** What you are asked to do **
Go over the material below and report every line that contains the word "case".

** Dataset records **
···

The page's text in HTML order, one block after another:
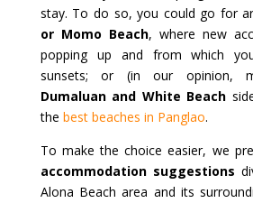
stay. To do so, you could go for
or Momo Beach, where new
popping up and from which
sunsets; or (in our opinion,
Dumaluan and White Beach
the best beaches in Panglao.
To make the choice easier, we
accommodation suggestions
Alona Beach area and its
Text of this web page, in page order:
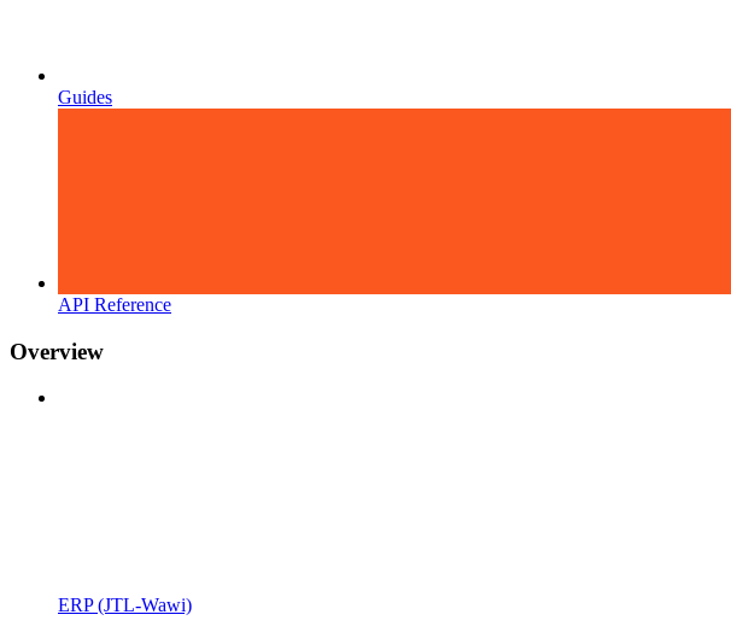
Guides
API Reference
Overview
ERP (JTL-Wawi)
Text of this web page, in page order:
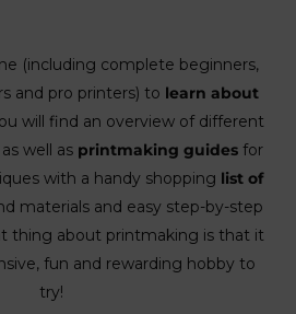
(including complete beginners,
and pro printers) to learn about
will find an overview of different
well as printmaking guidesfor
with a handy shopping list of
materials and easy step-by-step
thing about printmaking is that it
fun and rewarding hobby to
try!
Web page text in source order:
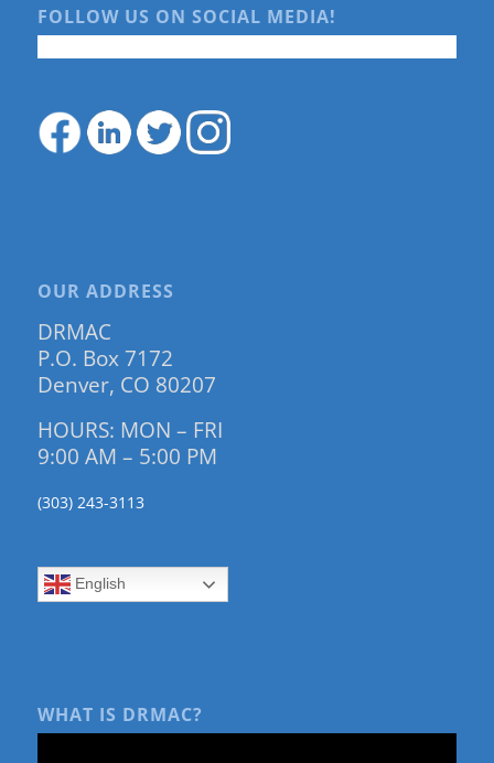
FOLLOW US ON SOCIAL MEDIA!
OUR ADDRESS
DRMAC
P.O. Box 7172
Denver, CO 80207
HOURS: MON – FRI
9:00 AM – 5:00 PM
(303) 243-3113
English
WHAT IS DRMAC?
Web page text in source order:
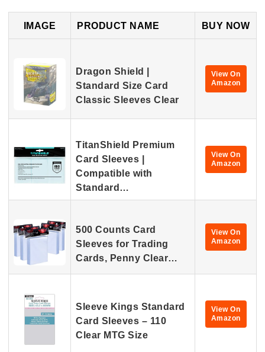
IMAGE PRODUCT NAME BUY NOW
Dragon Shield |
Standard Size Card
Classic Sleeves Clear
View On
Amazon
TitanShield Premium
Card Sleeves |
Compatible with
Standard…
View On
Amazon
500 Counts Card
Sleeves for Trading
Cards, Penny Clear…
View On
Amazon
Sleeve Kings Standard
Card Sleeves – 110
Clear MTG Size
View On
Amazon
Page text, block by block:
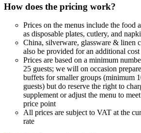
How does the pricing work?
Prices on the menus include the food
as disposable plates, cutlery, and
China, silverware, glassware & linen
also be provided for an additional cost
Prices are based on a minimum
25 guests; we will on occasion prepare
buffets for smaller groups (minimum
guests) but do reserve the right to
supplement or adjust the menu to
price point
All prices are subject to VAT at the
rate
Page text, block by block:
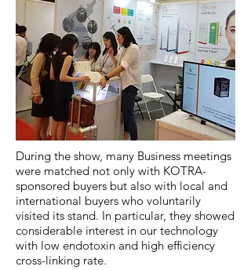
During the show, many Business meetings
were matched not only with KOTRA-
sponsored buyers but also with local and
international buyers who voluntarily
visited its stand. In particular, they showed
considerable interest in our technology
with low endotoxin and high efficiency
cross-linking rate.
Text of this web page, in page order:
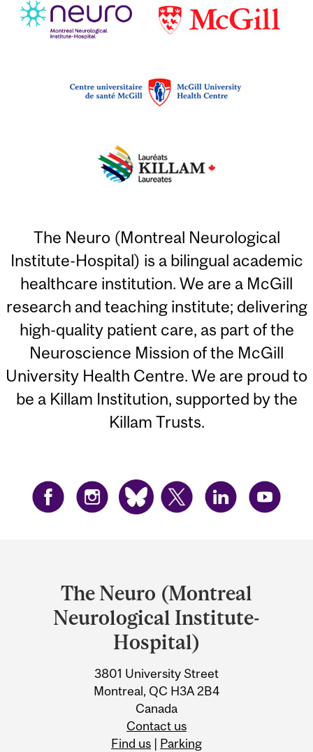
The Neuro (Montreal Neurological
Institute-Hospital) is a bilingual academic
healthcare institution. We are a McGill
research and teaching institute; delivering
high-quality patient care, as part of the
Neuroscience Mission of the McGill
University Health Centre. We are proud to
be a Killam Institution, supported by the
Killam Trusts.
University
Information
The Neuro (Montreal
Neurological Institute-
Hospital)
3801 University Street
Montreal, QC H3A 2B4
Canada
Contact us
Find us | Parking
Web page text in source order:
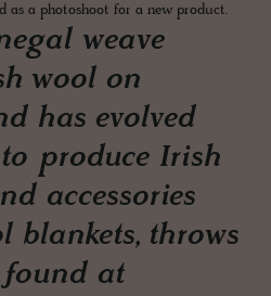
as a photoshoot for a new product.
weave
wool on
has evolved
produce Irish
accessories
blankets, throws
at
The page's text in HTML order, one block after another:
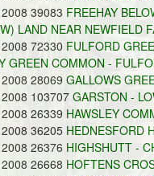
39083 FREEHAY
LAND NEAR NEWFIELD
72330 FULFORD
GREEN COMMON -
28069 GALLOWS
103707 GARSTON -
26339 HAWSLEY
36205 HEDNESFORD
26376 HIGHSHUTT -
26668 HOFTENS
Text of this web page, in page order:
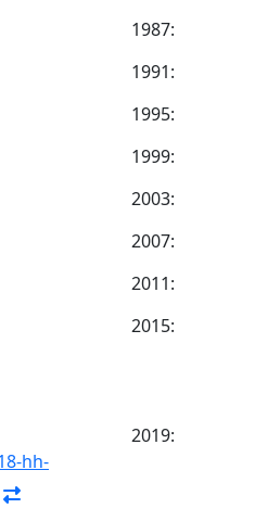
1987:
1991:
1995:
1999:
2003:
2007:
2011:
2015:
hh-
2019:
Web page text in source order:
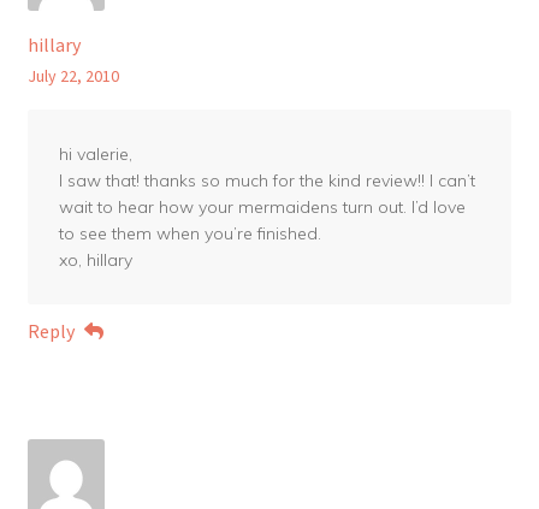
hillary
July 22, 2010
hi valerie,
I saw that! thanks so much for the kind review!! I can’t
wait to hear how your mermaidens turn out. I’d love
to see them when you’re finished.
xo, hillary
Reply
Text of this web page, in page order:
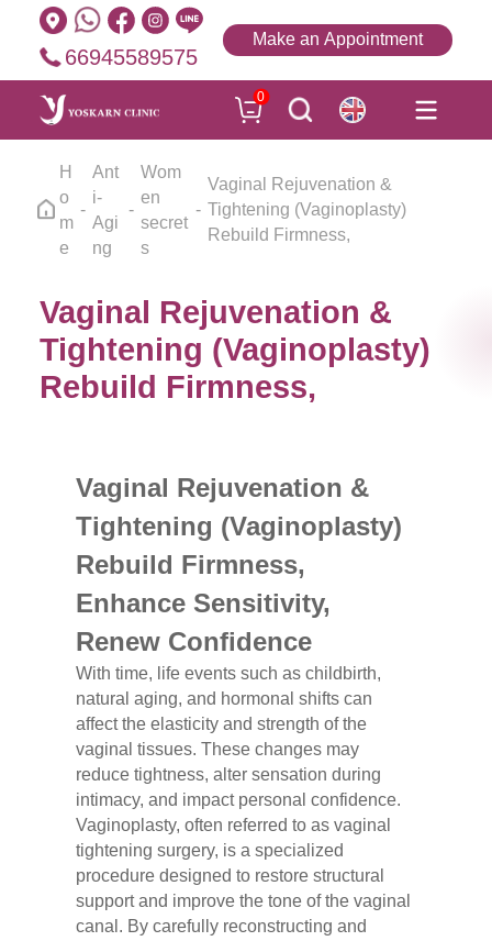
66945589575
Make an Appointment
0
H
o
m
e
Ant
i-
Agi
ng
Wom
en
secret
s
Vaginal Rejuvenation &
Tightening (Vaginoplasty)
Rebuild Firmness,
Vaginal Rejuvenation &
Tightening (Vaginoplasty)
Rebuild Firmness,
Vaginal Rejuvenation &
Tightening (Vaginoplasty)
Rebuild Firmness,
Enhance Sensitivity,
Renew Confidence
With time, life events such as childbirth,
natural aging, and hormonal shifts can
affect the elasticity and strength of the
vaginal tissues. These changes may
reduce tightness, alter sensation during
intimacy, and impact personal confidence.
Vaginoplasty, often referred to as vaginal
tightening surgery, is a specialized
procedure designed to restore structural
support and improve the tone of the vaginal
canal. By carefully reconstructing and
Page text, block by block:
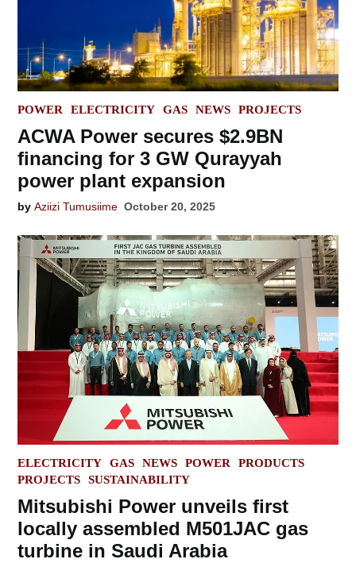
POSTED
POWER ELECTRICITY GAS NEWS PROJECTS
ACWA Power secures $2.9BN
financing for 3 GW Qurayyah
power plant expansion
by Aziizi Tumusiime October 20, 2025
POSTED
IN
ELECTRICITY GAS NEWS POWER
PRODUCTS
PROJECTS
SUSTAINABILITY
Mitsubishi Power unveils first
locally assembled M501JAC gas
turbine in Saudi Arabia
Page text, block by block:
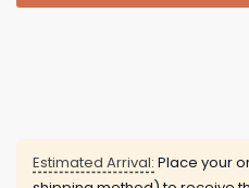
Estimated Arrival: Place your
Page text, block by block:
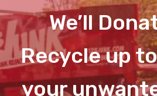
We’ll
Recycle up
your
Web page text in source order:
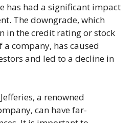
has had a significant impact
The downgrade, which
in the credit rating or stock
company, has caused
and led to a decline in
a renowned
can have far-
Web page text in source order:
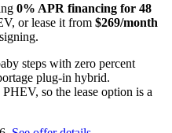
0% APR financing for 48
or lease it from $269/month
steps with zero percent
plug-in hybrid.
so the lease option is a
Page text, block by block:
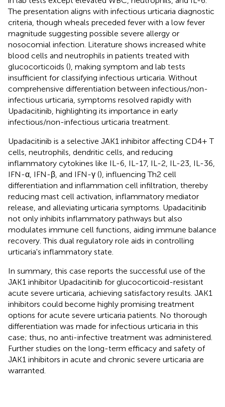
The presentation aligns with infectious urticaria diagnostic
criteria, though wheals preceded fever with a low fever
magnitude suggesting possible severe allergy or
nosocomial infection. Literature shows increased white
blood cells and neutrophils in patients treated with
glucocorticoids (), making symptom and lab tests
insufficient for classifying infectious urticaria. Without
comprehensive differentiation between infectious/non-
infectious urticaria, symptoms resolved rapidly with
Upadacitinib, highlighting its importance in early
infectious/non-infectious urticaria treatment.
Upadacitinib is a selective JAK1 inhibitor affecting CD4+ T
cells, neutrophils, dendritic cells, and reducing
inflammatory cytokines like IL-6, IL-17, IL-2, IL-23, IL-36,
IFN-α, IFN-β, and IFN-γ (), influencing Th2 cell
differentiation and inflammation cell infiltration, thereby
reducing mast cell activation, inflammatory mediator
release, and alleviating urticaria symptoms. Upadacitinib
not only inhibits inflammatory pathways but also
modulates immune cell functions, aiding immune balance
recovery. This dual regulatory role aids in controlling
urticaria's inflammatory state.
In summary, this case reports the successful use of the
JAK1 inhibitor Upadacitinib for glucocorticoid-resistant
acute severe urticaria, achieving satisfactory results. JAK1
inhibitors could become highly promising treatment
options for acute severe urticaria patients. No thorough
differentiation was made for infectious urticaria in this
case; thus, no anti-infective treatment was administered.
Further studies on the long-term efficacy and safety of
JAK1 inhibitors in acute and chronic severe urticaria are
warranted.
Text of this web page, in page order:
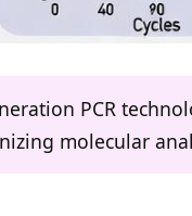
PCR
molecular

···

** Exercise response **
In summary, this case reports the successful use of the
case; thus, no anti-infective treatment was administered.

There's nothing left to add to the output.